• **THE PROBLEM**
Please return the lines below verbatim, beginning at the one that has "Different UIs will" and stopping after the one that has "The Data Store Editor", and add no other lines.

Data records

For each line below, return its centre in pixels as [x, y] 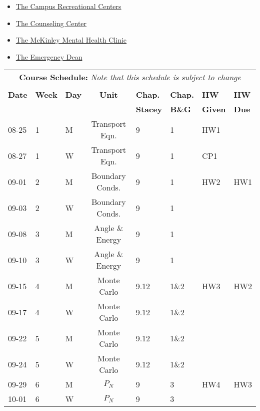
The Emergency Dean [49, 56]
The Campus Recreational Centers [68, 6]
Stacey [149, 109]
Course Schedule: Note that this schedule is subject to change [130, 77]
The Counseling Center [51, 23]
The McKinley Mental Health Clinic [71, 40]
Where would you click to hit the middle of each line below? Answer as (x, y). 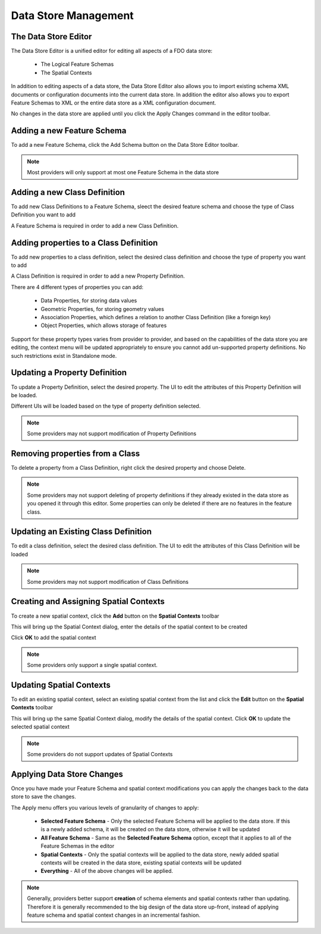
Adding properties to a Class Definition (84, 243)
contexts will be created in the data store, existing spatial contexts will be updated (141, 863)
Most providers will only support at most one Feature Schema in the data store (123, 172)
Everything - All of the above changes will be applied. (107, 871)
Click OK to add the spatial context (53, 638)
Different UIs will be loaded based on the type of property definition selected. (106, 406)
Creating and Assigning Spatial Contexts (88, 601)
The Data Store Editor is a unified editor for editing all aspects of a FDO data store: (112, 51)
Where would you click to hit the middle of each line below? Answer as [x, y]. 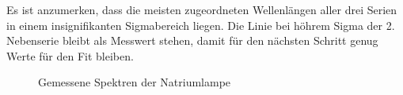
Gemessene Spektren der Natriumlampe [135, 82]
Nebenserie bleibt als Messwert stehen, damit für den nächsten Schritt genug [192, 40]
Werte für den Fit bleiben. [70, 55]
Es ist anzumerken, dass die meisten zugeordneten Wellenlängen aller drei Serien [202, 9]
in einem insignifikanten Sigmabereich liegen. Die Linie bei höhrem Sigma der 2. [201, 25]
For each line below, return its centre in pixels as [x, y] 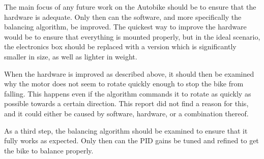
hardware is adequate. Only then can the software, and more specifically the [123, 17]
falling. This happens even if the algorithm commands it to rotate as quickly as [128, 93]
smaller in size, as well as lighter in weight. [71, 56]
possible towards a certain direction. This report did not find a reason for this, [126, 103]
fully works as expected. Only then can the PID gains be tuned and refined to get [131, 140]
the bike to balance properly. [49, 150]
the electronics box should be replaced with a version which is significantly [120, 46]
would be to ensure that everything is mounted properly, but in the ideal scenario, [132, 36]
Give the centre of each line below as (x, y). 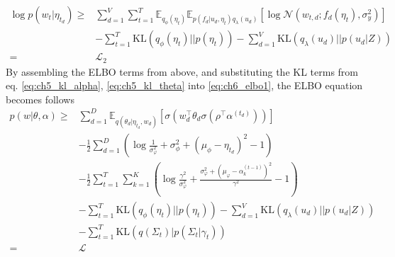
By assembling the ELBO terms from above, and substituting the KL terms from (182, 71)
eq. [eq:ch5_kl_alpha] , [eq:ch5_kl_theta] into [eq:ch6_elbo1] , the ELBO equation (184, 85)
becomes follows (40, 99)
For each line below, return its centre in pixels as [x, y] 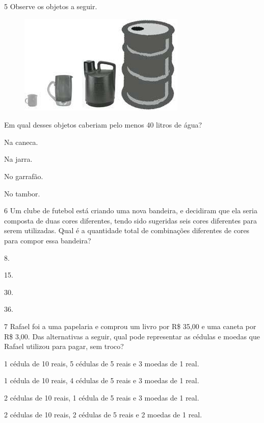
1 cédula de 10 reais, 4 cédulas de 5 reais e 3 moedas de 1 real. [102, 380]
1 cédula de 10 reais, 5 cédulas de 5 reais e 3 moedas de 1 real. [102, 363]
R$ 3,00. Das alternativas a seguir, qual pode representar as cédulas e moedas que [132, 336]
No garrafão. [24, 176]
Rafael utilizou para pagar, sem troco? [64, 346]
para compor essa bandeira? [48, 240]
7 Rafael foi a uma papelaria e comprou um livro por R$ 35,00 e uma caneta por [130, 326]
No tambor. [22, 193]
...
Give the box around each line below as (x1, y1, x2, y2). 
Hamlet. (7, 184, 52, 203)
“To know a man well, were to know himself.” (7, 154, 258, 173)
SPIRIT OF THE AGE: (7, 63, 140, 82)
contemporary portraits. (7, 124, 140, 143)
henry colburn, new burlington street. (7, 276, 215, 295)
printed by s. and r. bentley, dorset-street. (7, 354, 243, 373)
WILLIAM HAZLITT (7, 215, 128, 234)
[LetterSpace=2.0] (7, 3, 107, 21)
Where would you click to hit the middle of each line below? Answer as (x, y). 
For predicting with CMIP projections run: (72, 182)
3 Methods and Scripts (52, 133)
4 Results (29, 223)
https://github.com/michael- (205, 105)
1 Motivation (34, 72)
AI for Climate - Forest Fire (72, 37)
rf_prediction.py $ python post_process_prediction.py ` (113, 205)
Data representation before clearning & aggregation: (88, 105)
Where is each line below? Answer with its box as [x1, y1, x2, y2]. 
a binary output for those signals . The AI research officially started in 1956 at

• **RESPONSE**
Different UIs will be loaded based on the type of property definition selected. (106, 406)
Creating and Assigning Spatial Contexts (88, 601)
The Data Store Editor is a unified editor for editing all aspects of a FDO data store: (112, 51)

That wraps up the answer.